Hoya is calling there lens an "integrated double surface' lens to help get across the point that it is easy to just 'free form' both surfaces of a lens, much more difficult to have the front and back 'free form' surfaces interact with each other perfectly.  that is one major key to their success.  Just because a lens is produced on a free form generator does not make it good.  The software calculations are the magic, and so far, from what i have seen and even read on optiboard, i can't see that anything comes even close to the technology in this lens.

----------


## Barry Santini

I agree that the premise of the Hoya ID design is superior, but I will wait for field experience (my own included) before I make a judgement.

I prefer the term *non-representative* to incorrect when referring to parameter determination.  

I'm not really sure how *representative* our pupilometers are!

Barry

----------


## rdcoach5

> The HOYA ID is everything they say it is. I have several success stories of Zeiss Individual wearers that are now in the ID and much happier. And when they received their Zeiss lenses, they thought it would never get better.


Blackbirdy, Please tell us more about your patients who have tried both Zeiss Individual and then Hoya ID and liked the ID better.For example, was the Rx the same? Frame and fitting ht similar? Ant other free-forms to compare? How long did they have their Zeiss lenses?
        Bob Taylor

----------


## Darryl Meister

> The entire lens is a completely 'individual' composition based upon rx parameters plugged into the software. with the zeiss lens, extra measurements are required for 'optimization' but these can also be supplied with the ID.

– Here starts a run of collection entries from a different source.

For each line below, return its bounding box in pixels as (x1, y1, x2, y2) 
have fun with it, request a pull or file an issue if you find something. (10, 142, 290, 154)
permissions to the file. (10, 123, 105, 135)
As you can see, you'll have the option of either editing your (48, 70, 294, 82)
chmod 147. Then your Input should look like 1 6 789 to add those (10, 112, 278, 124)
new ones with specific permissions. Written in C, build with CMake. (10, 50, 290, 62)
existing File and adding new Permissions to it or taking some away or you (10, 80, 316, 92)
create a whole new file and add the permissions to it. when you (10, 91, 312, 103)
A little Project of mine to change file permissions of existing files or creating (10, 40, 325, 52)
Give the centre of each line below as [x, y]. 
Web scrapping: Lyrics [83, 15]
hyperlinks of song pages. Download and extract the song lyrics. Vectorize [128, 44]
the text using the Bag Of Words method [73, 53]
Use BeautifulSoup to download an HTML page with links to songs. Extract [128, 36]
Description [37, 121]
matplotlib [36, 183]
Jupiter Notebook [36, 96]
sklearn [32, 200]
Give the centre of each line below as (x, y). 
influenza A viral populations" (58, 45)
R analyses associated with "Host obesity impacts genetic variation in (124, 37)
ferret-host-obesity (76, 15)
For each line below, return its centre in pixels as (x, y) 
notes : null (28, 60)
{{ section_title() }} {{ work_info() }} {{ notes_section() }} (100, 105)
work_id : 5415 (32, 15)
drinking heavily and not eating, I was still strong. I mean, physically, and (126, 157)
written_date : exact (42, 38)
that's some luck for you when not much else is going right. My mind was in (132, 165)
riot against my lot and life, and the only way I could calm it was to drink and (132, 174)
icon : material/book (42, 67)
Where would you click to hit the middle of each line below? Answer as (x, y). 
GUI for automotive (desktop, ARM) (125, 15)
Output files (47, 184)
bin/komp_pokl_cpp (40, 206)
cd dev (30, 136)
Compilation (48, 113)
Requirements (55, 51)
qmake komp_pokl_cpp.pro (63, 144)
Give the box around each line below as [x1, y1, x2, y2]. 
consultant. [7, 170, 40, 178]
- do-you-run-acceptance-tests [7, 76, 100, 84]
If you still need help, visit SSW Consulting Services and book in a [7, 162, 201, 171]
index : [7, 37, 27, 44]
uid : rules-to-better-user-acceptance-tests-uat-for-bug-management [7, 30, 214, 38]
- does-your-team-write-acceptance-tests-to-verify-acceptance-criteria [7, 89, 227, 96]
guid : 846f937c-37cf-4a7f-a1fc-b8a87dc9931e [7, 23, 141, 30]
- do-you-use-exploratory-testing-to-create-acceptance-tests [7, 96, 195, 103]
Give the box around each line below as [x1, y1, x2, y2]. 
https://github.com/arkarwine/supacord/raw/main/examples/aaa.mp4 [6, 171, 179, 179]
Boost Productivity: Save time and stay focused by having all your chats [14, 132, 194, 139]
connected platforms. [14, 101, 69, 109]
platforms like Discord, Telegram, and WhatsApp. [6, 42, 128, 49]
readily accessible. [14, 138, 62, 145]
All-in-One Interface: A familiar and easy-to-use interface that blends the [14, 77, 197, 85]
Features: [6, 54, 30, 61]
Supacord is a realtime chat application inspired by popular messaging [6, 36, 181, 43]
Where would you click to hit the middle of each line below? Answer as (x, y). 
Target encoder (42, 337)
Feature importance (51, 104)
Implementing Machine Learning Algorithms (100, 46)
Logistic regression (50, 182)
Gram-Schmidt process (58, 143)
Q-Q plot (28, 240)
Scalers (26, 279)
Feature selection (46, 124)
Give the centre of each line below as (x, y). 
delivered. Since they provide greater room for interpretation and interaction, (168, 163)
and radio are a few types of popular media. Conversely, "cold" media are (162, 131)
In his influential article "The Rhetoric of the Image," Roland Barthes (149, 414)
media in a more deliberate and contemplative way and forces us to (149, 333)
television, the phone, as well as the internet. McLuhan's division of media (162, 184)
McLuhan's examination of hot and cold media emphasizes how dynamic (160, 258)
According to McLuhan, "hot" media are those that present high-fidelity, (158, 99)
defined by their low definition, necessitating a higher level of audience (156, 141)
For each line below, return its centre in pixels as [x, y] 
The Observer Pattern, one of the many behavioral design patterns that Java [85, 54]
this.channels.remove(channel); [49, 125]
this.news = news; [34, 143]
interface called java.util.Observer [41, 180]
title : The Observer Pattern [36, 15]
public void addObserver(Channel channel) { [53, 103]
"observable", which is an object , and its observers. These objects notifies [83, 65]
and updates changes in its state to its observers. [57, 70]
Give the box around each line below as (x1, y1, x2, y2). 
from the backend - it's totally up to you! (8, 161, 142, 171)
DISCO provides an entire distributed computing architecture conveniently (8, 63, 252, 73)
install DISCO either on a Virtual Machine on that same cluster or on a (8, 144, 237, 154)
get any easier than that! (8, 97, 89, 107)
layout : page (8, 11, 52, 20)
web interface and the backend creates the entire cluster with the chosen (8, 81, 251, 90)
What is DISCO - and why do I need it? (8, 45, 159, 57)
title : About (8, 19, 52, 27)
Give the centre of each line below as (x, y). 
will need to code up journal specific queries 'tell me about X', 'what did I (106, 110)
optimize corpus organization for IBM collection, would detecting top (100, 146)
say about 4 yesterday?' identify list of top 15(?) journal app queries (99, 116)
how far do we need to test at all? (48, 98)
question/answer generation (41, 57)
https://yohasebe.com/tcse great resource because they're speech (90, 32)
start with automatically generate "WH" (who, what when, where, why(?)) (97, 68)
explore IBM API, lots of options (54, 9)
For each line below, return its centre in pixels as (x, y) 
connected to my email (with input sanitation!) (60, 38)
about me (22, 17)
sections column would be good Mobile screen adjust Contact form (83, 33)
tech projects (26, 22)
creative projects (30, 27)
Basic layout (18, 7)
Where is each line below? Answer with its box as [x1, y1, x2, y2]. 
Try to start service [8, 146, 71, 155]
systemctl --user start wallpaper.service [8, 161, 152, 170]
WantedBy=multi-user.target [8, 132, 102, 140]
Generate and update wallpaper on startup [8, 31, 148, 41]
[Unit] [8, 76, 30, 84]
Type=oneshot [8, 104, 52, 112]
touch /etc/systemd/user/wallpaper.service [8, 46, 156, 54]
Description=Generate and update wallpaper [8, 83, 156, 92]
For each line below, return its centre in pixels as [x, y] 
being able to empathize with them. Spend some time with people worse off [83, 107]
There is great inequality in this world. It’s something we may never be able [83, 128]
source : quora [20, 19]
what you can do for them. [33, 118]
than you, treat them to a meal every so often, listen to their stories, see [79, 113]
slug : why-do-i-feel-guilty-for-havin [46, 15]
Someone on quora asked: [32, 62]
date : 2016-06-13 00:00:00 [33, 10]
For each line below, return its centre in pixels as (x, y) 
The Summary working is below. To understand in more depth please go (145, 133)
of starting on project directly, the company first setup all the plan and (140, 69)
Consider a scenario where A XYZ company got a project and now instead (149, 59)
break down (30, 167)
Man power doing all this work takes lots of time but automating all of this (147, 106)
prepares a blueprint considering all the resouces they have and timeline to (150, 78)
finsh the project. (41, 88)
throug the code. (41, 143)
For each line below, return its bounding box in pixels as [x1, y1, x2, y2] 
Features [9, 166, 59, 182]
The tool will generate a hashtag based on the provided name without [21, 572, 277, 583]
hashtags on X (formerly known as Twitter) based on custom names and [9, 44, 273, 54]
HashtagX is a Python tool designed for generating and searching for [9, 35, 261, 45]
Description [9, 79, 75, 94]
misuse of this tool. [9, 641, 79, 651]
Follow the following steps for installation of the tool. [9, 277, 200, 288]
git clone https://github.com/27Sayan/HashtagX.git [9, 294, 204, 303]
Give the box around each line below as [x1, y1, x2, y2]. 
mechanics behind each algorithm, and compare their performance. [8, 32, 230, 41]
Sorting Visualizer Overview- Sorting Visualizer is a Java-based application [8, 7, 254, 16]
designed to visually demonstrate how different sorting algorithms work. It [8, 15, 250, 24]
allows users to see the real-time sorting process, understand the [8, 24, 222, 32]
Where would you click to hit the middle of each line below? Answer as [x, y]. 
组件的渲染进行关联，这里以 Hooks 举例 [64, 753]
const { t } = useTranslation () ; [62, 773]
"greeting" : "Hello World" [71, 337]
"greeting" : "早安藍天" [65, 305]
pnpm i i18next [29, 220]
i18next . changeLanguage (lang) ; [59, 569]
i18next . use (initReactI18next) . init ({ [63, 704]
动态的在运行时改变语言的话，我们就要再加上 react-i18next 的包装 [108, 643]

Is this in fact true? I haven't seen any information from Hoya suggesting that Hoyalux iD is customized for the wearer's actual position of wear (or even for their basic prescription)...? Do these lenses also come with compensated prescriptions then?

----------


## AWTECH

Blackbirdy4444 said:


> Hoya is calling there lens an "integrated double surface' lens to help get across the point that it is easy to just 'free form' both surfaces of a lens, much more difficult to have the front and back 'free form' surfaces interact with each other perfectly. that is one major key to their success. Just because a lens is produced on a free form generator does not make it good. The software calculations are the magic, and so far, from what i have seen and even read on optiboard, i can't see that anything comes even close to the technology in this lens.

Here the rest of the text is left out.